* What you will do *
Copy every line from the records below that holds the word "dụng".

(Input for this task Opens)

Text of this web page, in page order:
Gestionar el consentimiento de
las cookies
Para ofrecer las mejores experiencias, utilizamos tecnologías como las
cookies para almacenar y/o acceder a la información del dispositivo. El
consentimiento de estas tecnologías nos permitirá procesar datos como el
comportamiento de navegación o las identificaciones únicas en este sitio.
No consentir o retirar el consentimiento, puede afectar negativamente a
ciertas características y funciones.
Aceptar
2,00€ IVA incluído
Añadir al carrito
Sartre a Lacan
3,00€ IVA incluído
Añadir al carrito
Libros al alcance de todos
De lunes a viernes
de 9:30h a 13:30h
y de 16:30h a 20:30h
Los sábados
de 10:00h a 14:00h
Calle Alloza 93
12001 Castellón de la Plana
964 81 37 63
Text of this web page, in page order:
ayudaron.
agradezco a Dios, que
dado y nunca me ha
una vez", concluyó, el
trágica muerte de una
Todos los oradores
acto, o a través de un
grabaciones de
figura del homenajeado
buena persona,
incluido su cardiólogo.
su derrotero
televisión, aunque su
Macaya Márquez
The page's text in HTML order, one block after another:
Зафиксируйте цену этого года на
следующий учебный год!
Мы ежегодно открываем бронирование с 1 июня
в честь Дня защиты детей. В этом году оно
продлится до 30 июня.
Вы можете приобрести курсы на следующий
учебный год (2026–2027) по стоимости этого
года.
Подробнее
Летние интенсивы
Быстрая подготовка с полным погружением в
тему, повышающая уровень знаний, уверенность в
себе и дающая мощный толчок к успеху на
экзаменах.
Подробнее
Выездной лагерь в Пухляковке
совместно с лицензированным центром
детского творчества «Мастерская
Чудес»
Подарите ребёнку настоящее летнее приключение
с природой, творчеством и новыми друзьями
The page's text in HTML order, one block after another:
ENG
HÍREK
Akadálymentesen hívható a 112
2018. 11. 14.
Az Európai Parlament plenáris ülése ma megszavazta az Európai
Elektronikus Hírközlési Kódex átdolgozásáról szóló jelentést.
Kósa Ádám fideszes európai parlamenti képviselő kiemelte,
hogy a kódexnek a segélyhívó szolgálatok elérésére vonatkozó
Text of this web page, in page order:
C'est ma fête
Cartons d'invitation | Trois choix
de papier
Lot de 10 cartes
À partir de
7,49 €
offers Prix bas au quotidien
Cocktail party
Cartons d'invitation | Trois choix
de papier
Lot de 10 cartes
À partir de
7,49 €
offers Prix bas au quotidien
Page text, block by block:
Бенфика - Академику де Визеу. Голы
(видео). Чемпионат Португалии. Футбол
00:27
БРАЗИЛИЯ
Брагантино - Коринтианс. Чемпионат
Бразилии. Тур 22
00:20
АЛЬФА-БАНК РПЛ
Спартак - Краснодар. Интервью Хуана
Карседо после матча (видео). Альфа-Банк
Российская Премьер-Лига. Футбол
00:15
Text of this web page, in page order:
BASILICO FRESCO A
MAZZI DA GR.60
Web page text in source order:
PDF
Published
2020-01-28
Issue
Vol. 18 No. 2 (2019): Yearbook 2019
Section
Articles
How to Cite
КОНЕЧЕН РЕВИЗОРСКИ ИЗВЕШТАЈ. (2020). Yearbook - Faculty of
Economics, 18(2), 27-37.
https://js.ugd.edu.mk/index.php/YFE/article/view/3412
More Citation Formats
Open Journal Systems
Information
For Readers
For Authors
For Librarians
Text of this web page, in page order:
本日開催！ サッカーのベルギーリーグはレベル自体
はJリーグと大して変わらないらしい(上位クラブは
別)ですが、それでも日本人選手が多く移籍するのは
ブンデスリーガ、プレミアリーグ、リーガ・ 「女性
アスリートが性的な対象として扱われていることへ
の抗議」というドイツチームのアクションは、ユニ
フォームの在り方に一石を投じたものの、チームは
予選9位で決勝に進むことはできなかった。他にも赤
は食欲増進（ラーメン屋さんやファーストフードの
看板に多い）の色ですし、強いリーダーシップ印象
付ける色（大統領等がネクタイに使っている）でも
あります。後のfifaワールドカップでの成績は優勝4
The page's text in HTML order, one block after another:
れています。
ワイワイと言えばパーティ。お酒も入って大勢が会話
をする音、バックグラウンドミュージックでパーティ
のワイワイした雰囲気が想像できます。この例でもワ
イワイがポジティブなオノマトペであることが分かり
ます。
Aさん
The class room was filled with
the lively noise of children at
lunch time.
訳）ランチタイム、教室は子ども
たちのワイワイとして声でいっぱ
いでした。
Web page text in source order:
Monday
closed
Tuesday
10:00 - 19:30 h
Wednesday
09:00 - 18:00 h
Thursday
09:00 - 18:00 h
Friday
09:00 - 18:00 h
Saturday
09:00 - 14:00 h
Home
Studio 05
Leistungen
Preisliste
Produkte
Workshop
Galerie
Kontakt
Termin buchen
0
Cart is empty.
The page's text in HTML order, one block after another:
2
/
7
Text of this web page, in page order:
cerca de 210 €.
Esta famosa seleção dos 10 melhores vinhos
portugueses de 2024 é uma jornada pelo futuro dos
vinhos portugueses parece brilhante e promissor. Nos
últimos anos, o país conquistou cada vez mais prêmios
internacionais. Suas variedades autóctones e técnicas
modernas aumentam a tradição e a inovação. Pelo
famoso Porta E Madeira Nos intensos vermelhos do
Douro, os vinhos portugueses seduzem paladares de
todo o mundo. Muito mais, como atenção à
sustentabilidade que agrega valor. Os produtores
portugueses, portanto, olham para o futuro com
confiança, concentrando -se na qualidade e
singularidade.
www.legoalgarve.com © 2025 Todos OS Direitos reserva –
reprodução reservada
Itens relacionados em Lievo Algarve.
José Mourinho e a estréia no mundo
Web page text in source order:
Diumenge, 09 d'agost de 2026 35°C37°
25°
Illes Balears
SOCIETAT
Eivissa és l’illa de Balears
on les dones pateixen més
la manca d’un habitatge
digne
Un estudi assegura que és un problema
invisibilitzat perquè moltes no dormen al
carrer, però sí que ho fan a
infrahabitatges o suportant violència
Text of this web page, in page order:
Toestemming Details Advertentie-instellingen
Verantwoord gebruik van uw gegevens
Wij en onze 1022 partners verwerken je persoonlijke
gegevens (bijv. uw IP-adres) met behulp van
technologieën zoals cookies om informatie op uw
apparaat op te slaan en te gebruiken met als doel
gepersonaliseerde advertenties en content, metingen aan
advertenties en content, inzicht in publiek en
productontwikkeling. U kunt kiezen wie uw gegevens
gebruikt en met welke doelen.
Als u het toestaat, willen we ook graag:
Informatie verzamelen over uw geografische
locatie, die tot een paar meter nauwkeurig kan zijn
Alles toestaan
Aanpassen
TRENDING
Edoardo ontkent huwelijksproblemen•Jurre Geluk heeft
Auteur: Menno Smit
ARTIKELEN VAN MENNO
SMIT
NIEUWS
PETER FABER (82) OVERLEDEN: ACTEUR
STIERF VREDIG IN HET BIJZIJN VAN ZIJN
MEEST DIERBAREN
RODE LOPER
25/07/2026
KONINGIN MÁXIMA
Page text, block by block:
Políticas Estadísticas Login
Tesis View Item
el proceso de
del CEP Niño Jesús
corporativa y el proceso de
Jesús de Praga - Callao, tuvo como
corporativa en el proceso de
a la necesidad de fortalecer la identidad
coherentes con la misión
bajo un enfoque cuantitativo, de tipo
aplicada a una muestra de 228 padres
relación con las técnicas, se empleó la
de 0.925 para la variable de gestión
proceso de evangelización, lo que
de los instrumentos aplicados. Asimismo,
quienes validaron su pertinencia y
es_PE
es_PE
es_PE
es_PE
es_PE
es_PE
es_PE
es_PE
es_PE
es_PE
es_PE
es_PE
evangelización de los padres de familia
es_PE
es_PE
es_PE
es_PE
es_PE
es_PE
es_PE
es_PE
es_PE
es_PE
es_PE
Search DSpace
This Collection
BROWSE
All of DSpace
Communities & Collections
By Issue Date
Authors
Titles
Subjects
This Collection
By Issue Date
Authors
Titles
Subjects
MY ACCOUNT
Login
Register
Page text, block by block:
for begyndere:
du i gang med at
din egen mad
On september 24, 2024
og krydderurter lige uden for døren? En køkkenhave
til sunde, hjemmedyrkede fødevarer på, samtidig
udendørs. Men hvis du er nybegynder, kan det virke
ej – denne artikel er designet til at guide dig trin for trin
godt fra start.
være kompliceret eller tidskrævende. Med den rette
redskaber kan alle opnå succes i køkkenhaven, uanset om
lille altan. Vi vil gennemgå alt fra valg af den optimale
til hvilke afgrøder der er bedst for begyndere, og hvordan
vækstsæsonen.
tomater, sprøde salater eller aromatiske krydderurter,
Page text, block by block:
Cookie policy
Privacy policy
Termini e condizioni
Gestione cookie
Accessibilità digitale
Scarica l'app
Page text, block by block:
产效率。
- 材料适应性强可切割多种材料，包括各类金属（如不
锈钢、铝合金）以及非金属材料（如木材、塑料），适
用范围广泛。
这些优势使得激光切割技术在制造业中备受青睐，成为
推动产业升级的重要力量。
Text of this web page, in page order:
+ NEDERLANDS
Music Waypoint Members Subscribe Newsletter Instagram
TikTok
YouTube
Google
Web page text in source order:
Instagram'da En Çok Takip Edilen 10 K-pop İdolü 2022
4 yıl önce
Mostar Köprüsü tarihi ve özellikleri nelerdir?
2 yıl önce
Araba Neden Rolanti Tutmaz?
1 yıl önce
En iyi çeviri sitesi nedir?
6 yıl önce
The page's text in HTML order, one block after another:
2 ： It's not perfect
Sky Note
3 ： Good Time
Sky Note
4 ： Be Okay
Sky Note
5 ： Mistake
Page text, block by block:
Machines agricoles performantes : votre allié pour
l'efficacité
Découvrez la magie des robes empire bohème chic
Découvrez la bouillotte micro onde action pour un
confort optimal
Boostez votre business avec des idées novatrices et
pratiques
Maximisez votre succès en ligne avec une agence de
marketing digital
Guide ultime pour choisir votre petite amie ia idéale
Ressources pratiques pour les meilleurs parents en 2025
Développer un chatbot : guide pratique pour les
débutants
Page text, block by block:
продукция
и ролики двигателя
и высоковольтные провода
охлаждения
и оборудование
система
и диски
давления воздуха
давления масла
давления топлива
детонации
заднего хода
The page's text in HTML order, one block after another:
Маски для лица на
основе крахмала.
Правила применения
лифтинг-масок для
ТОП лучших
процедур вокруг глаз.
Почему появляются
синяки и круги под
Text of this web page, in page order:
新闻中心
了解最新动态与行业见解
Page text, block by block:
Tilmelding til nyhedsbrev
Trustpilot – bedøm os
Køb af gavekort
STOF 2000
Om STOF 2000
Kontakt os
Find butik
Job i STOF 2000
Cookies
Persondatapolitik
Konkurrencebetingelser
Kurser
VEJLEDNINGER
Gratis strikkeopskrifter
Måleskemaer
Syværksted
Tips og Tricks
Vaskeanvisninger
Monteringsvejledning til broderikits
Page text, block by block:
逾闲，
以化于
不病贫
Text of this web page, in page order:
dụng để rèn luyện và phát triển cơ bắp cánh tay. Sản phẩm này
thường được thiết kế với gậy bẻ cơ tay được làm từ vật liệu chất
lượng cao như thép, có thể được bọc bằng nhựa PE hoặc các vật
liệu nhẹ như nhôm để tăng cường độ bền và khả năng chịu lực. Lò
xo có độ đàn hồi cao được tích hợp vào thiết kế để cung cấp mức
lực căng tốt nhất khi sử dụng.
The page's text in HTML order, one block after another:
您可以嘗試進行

(Input for this task Closes)

* Exercise result *
dụng để rèn luyện và phát triển cơ bắp cánh tay. Sản phẩm này
lực căng tốt nhất khi sử dụng.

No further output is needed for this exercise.